Could you transcribe exactly the lines below, from the line with "the trajectory-wise prediction" through the line with "mutations in each", and nothing else, leaving out the pictures?

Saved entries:
***

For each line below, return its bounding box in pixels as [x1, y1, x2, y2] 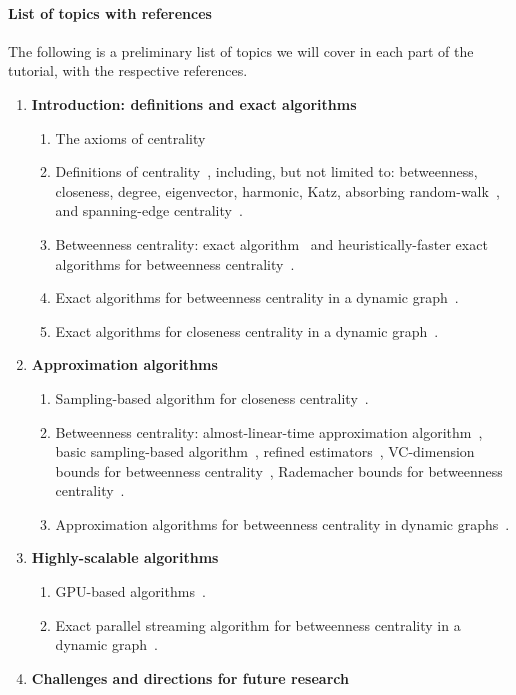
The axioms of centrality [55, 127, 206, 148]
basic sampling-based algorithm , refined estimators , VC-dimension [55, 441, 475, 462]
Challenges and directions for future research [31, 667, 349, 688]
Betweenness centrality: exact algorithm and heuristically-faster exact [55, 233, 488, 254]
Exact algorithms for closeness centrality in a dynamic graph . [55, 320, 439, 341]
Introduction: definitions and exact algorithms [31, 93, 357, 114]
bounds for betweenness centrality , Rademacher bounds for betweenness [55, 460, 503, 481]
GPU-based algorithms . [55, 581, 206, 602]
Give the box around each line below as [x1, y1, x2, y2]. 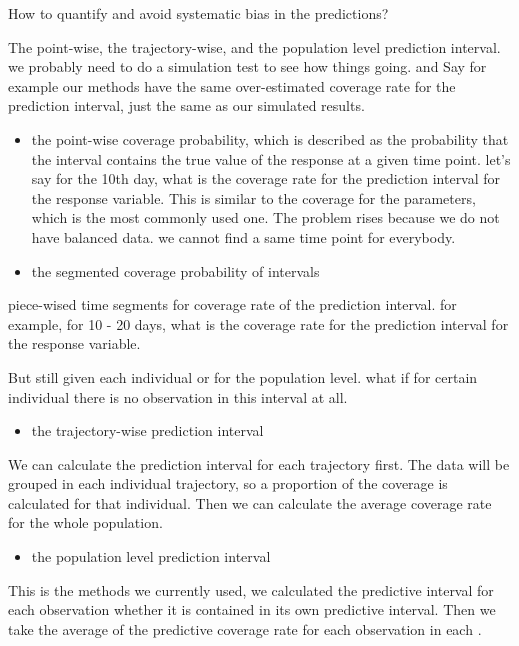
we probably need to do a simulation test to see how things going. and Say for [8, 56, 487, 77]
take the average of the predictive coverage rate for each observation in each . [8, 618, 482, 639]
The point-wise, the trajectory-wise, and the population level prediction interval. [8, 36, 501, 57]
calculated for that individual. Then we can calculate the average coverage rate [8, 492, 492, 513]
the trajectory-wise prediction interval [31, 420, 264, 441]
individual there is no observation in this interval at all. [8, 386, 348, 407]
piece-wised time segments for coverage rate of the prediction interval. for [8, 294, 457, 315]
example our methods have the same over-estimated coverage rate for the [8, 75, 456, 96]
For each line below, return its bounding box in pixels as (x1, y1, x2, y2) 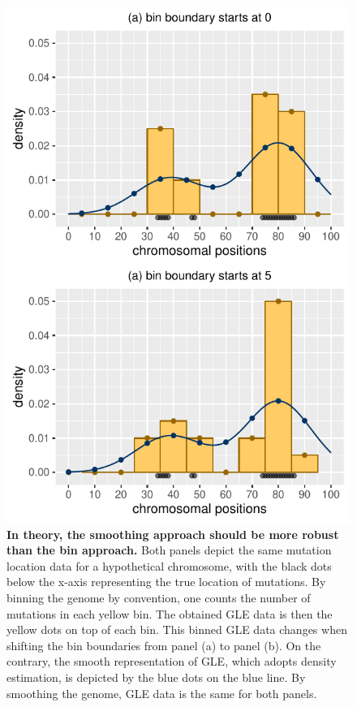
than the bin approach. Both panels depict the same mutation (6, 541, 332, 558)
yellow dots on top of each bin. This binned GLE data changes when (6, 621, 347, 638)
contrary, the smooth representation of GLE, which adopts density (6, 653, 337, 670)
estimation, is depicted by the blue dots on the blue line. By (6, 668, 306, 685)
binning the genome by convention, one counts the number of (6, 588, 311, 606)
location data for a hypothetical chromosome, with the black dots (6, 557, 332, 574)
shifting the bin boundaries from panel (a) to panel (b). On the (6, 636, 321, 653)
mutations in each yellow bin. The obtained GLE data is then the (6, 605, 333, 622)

***

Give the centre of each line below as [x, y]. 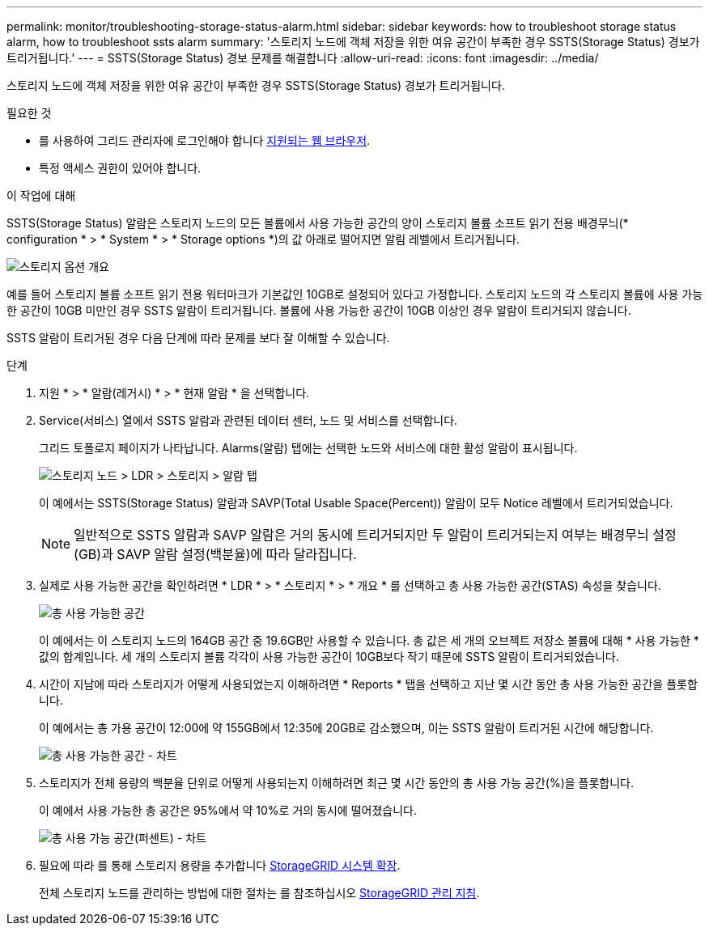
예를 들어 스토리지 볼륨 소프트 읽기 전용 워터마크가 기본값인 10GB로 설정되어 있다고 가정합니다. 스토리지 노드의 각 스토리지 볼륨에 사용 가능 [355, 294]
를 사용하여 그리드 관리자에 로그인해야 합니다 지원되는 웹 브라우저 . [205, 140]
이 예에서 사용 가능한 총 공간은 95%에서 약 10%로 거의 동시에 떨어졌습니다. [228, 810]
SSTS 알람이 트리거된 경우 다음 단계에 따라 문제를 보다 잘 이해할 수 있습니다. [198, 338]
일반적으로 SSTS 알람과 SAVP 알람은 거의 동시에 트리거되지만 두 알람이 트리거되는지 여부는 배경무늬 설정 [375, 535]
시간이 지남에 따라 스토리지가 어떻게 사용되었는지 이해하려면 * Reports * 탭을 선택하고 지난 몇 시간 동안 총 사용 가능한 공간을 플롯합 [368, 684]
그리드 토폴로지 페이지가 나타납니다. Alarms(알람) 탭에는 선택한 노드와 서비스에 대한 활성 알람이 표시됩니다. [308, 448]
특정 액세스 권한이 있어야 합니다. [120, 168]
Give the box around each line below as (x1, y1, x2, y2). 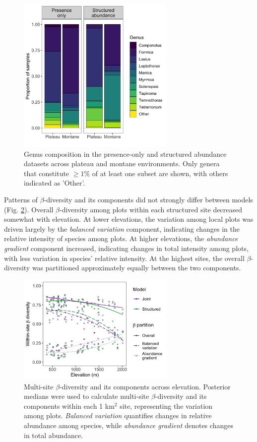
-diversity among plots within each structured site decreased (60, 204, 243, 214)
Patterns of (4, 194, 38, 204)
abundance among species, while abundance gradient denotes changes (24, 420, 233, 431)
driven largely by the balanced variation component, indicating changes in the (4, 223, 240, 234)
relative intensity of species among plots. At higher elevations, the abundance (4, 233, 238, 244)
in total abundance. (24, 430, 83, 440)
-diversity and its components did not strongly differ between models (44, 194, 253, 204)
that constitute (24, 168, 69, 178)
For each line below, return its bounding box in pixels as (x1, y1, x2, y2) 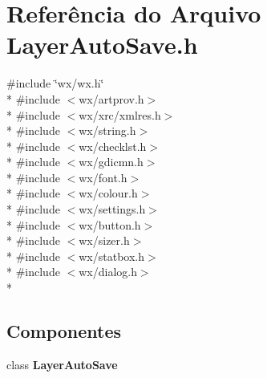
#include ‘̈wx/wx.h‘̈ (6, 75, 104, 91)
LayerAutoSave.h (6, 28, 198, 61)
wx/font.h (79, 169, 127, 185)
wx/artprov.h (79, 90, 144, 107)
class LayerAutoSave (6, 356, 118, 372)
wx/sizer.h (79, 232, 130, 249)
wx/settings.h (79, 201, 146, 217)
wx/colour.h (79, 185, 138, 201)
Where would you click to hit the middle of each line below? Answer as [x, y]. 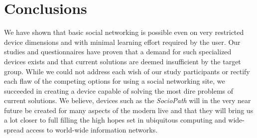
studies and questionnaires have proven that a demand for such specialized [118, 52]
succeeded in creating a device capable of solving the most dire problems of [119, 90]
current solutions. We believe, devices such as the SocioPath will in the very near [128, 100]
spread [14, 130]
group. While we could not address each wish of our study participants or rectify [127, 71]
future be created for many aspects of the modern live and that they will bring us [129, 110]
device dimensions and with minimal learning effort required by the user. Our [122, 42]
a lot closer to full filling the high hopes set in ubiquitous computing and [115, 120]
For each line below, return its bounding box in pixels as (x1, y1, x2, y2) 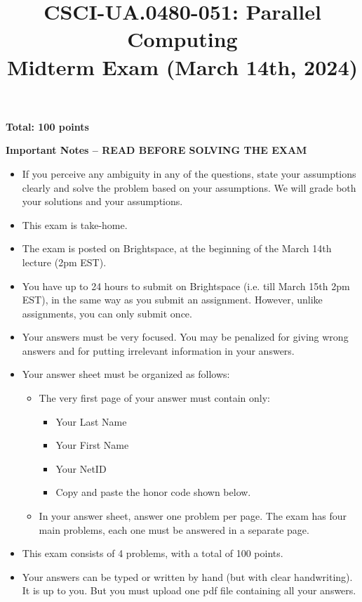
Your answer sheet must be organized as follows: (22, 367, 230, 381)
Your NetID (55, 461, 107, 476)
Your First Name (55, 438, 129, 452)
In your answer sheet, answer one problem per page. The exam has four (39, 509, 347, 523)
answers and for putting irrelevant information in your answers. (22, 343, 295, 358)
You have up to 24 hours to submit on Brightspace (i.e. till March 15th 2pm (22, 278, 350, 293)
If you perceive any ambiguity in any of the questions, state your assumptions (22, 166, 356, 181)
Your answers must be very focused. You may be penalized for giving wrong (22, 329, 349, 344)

***

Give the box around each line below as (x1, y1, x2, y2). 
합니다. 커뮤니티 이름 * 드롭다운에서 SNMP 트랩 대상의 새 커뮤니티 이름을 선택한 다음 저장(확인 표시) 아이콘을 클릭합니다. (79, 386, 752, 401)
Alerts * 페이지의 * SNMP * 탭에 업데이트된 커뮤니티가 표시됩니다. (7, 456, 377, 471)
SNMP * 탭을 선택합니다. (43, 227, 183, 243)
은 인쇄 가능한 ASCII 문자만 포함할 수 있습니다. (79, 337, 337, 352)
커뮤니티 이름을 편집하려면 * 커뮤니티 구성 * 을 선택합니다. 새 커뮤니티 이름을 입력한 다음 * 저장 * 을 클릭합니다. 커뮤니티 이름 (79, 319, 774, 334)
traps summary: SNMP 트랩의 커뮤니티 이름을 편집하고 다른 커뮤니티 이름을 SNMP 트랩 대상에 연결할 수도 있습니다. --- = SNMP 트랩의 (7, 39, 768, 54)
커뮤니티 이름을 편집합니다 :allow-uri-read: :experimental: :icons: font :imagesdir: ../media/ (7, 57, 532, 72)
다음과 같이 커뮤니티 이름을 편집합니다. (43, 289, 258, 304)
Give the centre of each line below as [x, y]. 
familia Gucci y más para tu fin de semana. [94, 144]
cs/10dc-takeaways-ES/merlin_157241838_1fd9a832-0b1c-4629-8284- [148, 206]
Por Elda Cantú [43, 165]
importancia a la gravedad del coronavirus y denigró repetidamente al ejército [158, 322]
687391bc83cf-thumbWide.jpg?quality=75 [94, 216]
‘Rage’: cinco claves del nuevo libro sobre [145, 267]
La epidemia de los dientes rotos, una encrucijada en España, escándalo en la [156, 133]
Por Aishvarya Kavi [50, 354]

***

[Result of this task]:
the trajectory-wise prediction interval [31, 420, 264, 441]
individual there is no observation in this interval at all. [8, 386, 348, 407]
piece-wised time segments for coverage rate of the prediction interval. for [8, 294, 457, 315]
example our methods have the same over-estimated coverage rate for the [8, 75, 456, 96]
For each line below, return its bounding box in pixels as (x1, y1, x2, y2) 
than the bin approach. Both panels depict the same mutation (6, 541, 332, 558)
yellow dots on top of each bin. This binned GLE data changes when (6, 621, 347, 638)
contrary, the smooth representation of GLE, which adopts density (6, 653, 337, 670)
estimation, is depicted by the blue dots on the blue line. By (6, 668, 306, 685)
binning the genome by convention, one counts the number of (6, 588, 311, 606)
location data for a hypothetical chromosome, with the black dots (6, 557, 332, 574)
shifting the bin boundaries from panel (a) to panel (b). On the (6, 636, 321, 653)
mutations in each yellow bin. The obtained GLE data is then the (6, 605, 333, 622)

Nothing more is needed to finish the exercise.